Task prompt:
Without the pictures, retype each line below exactly as it stands.

#### Records for the task

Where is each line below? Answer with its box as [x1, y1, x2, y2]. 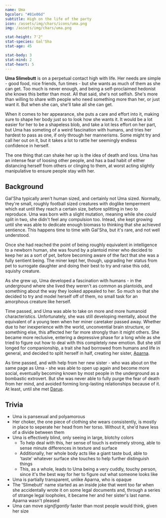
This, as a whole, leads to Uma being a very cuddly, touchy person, [19, 466, 157, 472]
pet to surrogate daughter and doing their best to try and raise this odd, [5, 263, 151, 269]
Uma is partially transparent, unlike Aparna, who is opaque [12, 476, 132, 482]
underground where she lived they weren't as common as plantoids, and [5, 283, 153, 289]
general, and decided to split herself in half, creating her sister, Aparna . [5, 350, 150, 356]
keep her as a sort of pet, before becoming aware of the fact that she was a [5, 253, 159, 259]
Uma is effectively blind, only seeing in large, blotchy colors [12, 434, 134, 440]
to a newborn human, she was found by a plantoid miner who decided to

########

Solution for this problem:
Where is each line below? Answer with its box as [x1, y1, x2, y2]. 
This, as a whole, leads to Uma being a very cuddly, touchy person, [19, 466, 157, 472]
pet to surrogate daughter and doing their best to try and raise this odd, [5, 263, 151, 269]
Uma is partially transparent, unlike Aparna, who is opaque [12, 476, 132, 482]
underground where she lived they weren't as common as plantoids, and [5, 283, 153, 289]
general, and decided to split herself in half, creating her sister, Aparna . [5, 350, 150, 356]
keep her as a sort of pet, before becoming aware of the fact that she was a [5, 253, 159, 259]
Uma is effectively blind, only seeing in large, blotchy colors [12, 434, 134, 440]
to a newborn human, she was found by a plantoid miner who decided to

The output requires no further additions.